他麵前的白玉桌上鋪著一塊布,布上放著一壇酒,正是昨晚的酒宴上剩下來的酒。
他靜靜的看著那壇酒,白色的眸子裡是霜雪一般的溫度,淡色的嘴唇緊緊的抿著,垂放在腿上的手指已然握的有些痙攣。
麵前光影一閃,一紅一黑兩道人影不請自來,隨意在空氣裡化出兩把椅子,就這麼坐了下來。
磐銀白色的眼睫微微動了一下,淡淡一抬眼,眸中的情緒有一瞬間的波瀾,隨即又恢複了沉寂。
重淵微微一笑,“我們不請自來,仙帝會否介意?”
磐銀淡淡道:“便是介意,你們已然來了,我又能如何?”
重淵“唔”了一聲,遺憾道:“是不能如何,所以你隻能接受了。
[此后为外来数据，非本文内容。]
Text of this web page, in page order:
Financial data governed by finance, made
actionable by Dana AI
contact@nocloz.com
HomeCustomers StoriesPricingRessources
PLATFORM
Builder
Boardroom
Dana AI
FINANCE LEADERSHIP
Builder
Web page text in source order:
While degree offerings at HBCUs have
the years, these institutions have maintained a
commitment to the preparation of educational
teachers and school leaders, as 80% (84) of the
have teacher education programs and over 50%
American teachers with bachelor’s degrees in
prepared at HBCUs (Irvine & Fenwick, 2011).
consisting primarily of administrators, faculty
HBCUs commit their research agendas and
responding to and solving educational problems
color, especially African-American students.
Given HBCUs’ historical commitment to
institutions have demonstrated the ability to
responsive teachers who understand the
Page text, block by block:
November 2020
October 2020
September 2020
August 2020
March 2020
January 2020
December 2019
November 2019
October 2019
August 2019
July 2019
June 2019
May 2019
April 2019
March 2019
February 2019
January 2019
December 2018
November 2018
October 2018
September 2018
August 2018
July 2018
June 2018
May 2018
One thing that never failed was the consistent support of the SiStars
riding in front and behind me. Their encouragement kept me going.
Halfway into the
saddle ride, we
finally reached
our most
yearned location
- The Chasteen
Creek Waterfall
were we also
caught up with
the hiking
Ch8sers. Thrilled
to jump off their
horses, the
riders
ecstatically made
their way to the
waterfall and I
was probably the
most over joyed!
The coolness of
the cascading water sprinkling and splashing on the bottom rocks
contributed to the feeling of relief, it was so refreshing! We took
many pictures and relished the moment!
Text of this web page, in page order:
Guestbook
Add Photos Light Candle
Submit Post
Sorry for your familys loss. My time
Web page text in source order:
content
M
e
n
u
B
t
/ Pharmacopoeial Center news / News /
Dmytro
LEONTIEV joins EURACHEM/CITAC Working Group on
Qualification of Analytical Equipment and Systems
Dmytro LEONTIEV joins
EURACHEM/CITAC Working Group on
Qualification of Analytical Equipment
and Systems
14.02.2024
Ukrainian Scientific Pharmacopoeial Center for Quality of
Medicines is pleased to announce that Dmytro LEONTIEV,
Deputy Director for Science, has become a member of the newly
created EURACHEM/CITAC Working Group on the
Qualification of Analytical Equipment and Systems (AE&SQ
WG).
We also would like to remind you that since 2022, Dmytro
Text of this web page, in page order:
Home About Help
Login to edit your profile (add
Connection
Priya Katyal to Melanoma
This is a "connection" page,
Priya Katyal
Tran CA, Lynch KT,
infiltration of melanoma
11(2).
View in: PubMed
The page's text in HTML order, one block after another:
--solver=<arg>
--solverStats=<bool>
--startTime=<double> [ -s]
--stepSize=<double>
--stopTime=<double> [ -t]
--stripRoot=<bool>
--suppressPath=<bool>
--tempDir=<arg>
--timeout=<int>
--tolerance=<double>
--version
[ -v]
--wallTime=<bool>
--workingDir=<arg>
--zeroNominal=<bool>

”
磐銀閉上了眼睛,不說話了。
重淵微笑道:“你似乎很討厭魔修,不過彆介意,我們修真界的魔修都是三好學生,不搞擄的那一套,相信仙帝在外遊曆的這一個多月應該有所了解。”
磐銀這次終於睜了眼,良久,點了點頭,“的確很令人意外,魔尊好手段。”
重淵謙虛接受,“還好,隻是科技與修真的結合。”
初步關係搞好,他微笑問道:“不知仙帝陛下緣何對著這壇酒發呆?可是酒有什麼問題?”
磐銀看了眼那壇酒,緩緩開口,吐出四個字:“心魔酒蟲。”
重淵和卿止同時一蹙眉。
磐銀淡淡道:“魔界有一種蟲,乃是魔帝以血而養,無形無質,無色無味,無聲無息之間侵吞人的靈台神智,誘發此人潛藏的心魔,並以此吸收力量,心魔發作越大,酒蟲可吸納的靈氣越多,最後全部返還到魔帝身上,助他修煉。”
重淵心裡“咯噔”一跳,和卿止對視一眼,心裡都有了些不好的猜測。
磐銀繼續道:“這種蟲傳播的唯一途徑,便是酒,以酒而生,以酒而養,再以酒發作,便是仙人神識也難以發現它的存在,能讓它顯形,隻有一種方式。”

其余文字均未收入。